我正在尝试为 BigQuery 表生成快照并将其传输到 Google Cloud Storage。虽然我可以成功创建快照,但在尝试将它们移动到 GCS 时遇到错误。

google.api_core.exceptions.BadRequest:400 melodic-map-408207:kebron_dataset.GCS_SNAPSHOT_customer_2024-02-28 不允许执行此操作,因为它当前是 SNAPSHOT。;原因:无效,消息:melodic-map-408207:kebron_dataset.GCS_SNAPSHOT_customer_2024-02-28 不允许执行此操作,因为它当前是 SNAPSHOT

下面是我的代码

import os
import base64
import datetime
import json
from dotenv import load_dotenv
from google.cloud import bigquery
from google.cloud import storage
from google.oauth2 import service_account
from google.auth.transport.requests import AuthorizedSession

load_dotenv()

# Access environment variables
SERVICE_ACCOUNT_FILE = 'credentials.json'
PROJECT_ID = os.getenv("PROJECT_ID")
DATASET_ID = os.getenv("DATASET_ID")
FILE_EXTENSION = os.getenv("FILE_EXTENSION")

# Construct the URL for the API endpoint
BASE_URL = f"https://bigquery.googleapis.com"

credentials = service_account.Credentials.from_service_account_file(
        SERVICE_ACCOUNT_FILE,
        scopes=["https://www.googleapis.com/auth/cloud-platform"]
)

def move_snapshots_to_gcs(env_vars):

    # acess environment variables from scheduler
    BUCKET_NAME = env_vars.get("BUCKET_NAME")
    LOCATION = env_vars.get("LOCATION")

    authed_session = AuthorizedSession(credentials)

   # Generate a timestamp string
    timestamp = datetime.datetime.now().strftime("%Y-%m-%d_%H-%M-%S")

    # Generate the folder name with the current date
    folder_name = f'SNAPSHOT_{timestamp.split("_")[0]}'

    # Initialize a GCS client
    storage_client = storage.Client(credentials=credentials)

    # Get the bucket
    bucket = storage_client.bucket(BUCKET_NAME)

    # Check if the folder exists in the bucket
    folder_blob = bucket.blob(folder_name + "/")

    if not folder_blob.exists():
        # Create the folder
        folder_blob.upload_from_string("")
        print(f"Folder {folder_name} created.")

    # Check if the flag file exists in the folder of that bucket
    flag_blob = bucket.blob(f"{folder_name}/backup_flag")

    if flag_blob.exists():
        print("Backup has already been performed.

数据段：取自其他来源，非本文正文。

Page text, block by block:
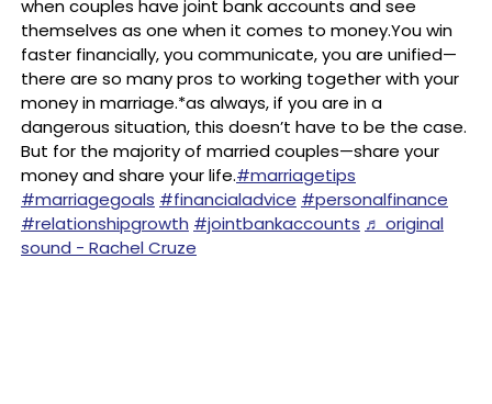
when couples have joint bank accounts and see
themselves as one when it comes to money.You win
faster financially, you communicate, you are unified—
there are so many pros to working together with your
money in marriage.*as always, if you are in a
dangerous situation, this doesn’t have to be the case.
But for the majority of married couples—share your
money and share your life.#marriagetips
#marriagegoals #financialadvice #personalfinance
#relationshipgrowth #jointbankaccounts ♬ original
sound - Rachel Cruze
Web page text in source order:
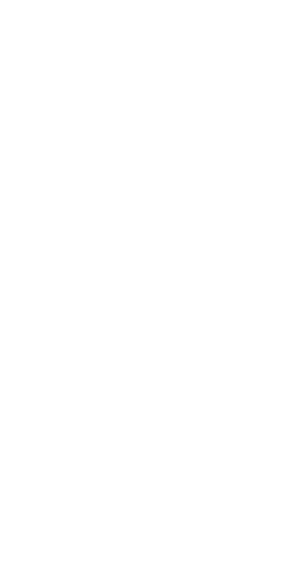
--key-digest=SHA512
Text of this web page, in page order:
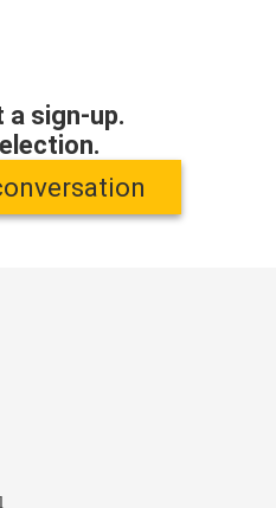
a sign-up.

Exiting...")
        return

    # Construct a BigQuery client object with the service account credentials
    client = bigquery.Client(credentials=credentials)

    # List tables in the specified dataset
    tables = client.list_tables(DATASET_ID)
 
    print("Tables contained in '{}':".format(DATASET_ID))
    for table in tables:
        
        TABLE_ID=table.table_id
        SNAPSHOT_TABLE_ID=f"GCS_SNAPSHOT_{TABLE_ID}_{timestamp.split('_')[0]}"

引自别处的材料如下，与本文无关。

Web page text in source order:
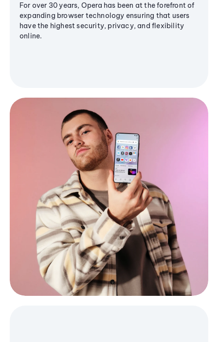
For over 30 years, Opera has been at the forefront of
expanding browser technology ensuring that users
have the highest security, privacy, and flexibility
online.
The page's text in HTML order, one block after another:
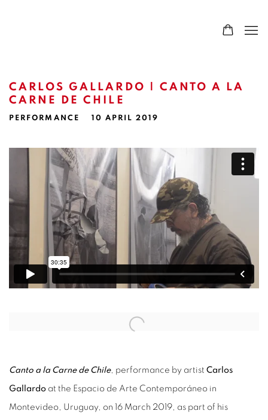
CARLOS GALLARDO | CANTO A LA
CARNE DE CHILE
PERFORMANCE 10 APRIL 2019
Open a larger version of the following image in a popup:
Canto a la Carne de Chile, performance by artist Carlos
Gallardo at the Espacio de Arte Contemporáneo in
Montevideo, Uruguay, on 16 March 2019, as part of his

        # Make the GET request with the access token
        response_status_code = create_table_snapshot()
        print(response_status_code)
        if response_status_code == 200:
            print(response_status_code)


            # Define the filename with the timestamp and filetype as parquet
            filename = f"{table.table_id.split('.')[-1]}_{timestamp}.{FILE_EXTENSION}"

            # Format the destination URI
            destination_uri = f"gs://{BUCKET_NAME}/{folder_name}/{filename}"
            dataset_ref = bigquery.DatasetReference(PROJECT_ID, DATASET_ID)
            table_ref = dataset_ref.table(SNAPSHOT_TABLE_ID)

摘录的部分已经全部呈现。